Mokksy: A Mock Server That Actually Streams — and Why Your AI App Needs Integration Tests

Table of Contents

I’ve spent a fair chunk of my career recovering projects. Not greenfield ones — the other kind. The ones where the team ships a release and something breaks in staging, or worse, in production. The payment gateway returns a 502 and the retry logic wasn’t tested. The response stream drops in the middle, and nobody knows what the HTTP client does next.

In finance and telecom, these aren’t hypothetical scenarios. They’re Tuesdays.

Every single time I’ve been brought in to stabilise a project — to take it from “we can’t release” to “we ship on Fridays with confidence” — the fix was the same. Not more unit tests. Not better mocks at the class level. Integration tests that treat the service as a black box, hit it over HTTP, and verify what actually comes back.

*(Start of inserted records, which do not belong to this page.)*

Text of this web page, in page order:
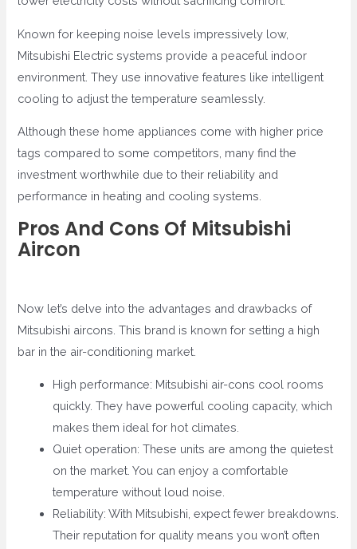
Known for keeping noise levels impressively low,
Mitsubishi Electric systems provide a peaceful indoor
environment. They use innovative features like intelligent
cooling to adjust the temperature seamlessly.
Although these home appliances come with higher price
tags compared to some competitors, many find the
investment worthwhile due to their reliability and
performance in heating and cooling systems.
Pros And Cons Of Mitsubishi
Aircon
Now let’s delve into the advantages and drawbacks of
Mitsubishi aircons. This brand is known for setting a high
bar in the air-conditioning market.
High performance: Mitsubishi air-cons cool rooms
quickly. They have powerful cooling capacity, which
makes them ideal for hot climates.
Quiet operation: These units are among the quietest
on the market. You can enjoy a comfortable
temperature without loud noise.
Reliability: With Mitsubishi, expect fewer breakdowns.
Their reputation for quality means you won’t often

This article is about why that matters more than ever for AI applications, and about a tool I built to make it possible: Mokksy.

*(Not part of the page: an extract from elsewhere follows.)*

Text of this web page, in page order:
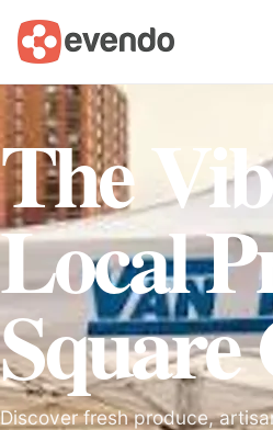
The
Local
Discover fresh produce,

The testing gap nobody talks about #

Here’s a conversation I’ve had more times than I’d like:

“We have 90% code coverage. Why are we still getting production incidents?”

Because code coverage measures which lines the test runner touched, not whether your application actually works. There’s a meaningful difference between testing that your ChatService class calls the right method on a mocked HttpClient, and testing that your deployed application correctly handles a streaming response from an LLM provider over HTTP with Server-Sent Events.

White-box unit tests — the kind where you mock out every dependency with MockK or Mockito — are valuable. I’m not arguing against them. But they’re not sufficient. Here’s why:

They don’t cover your application configuration. In a Spring Boot application, your application.yml wires together dozens of beans, timeouts, retry policies, serialization settings, and content negotiation rules. A unit test that injects a mocked HTTP client bypasses all of that. The first time your real configuration is exercised is when you deploy.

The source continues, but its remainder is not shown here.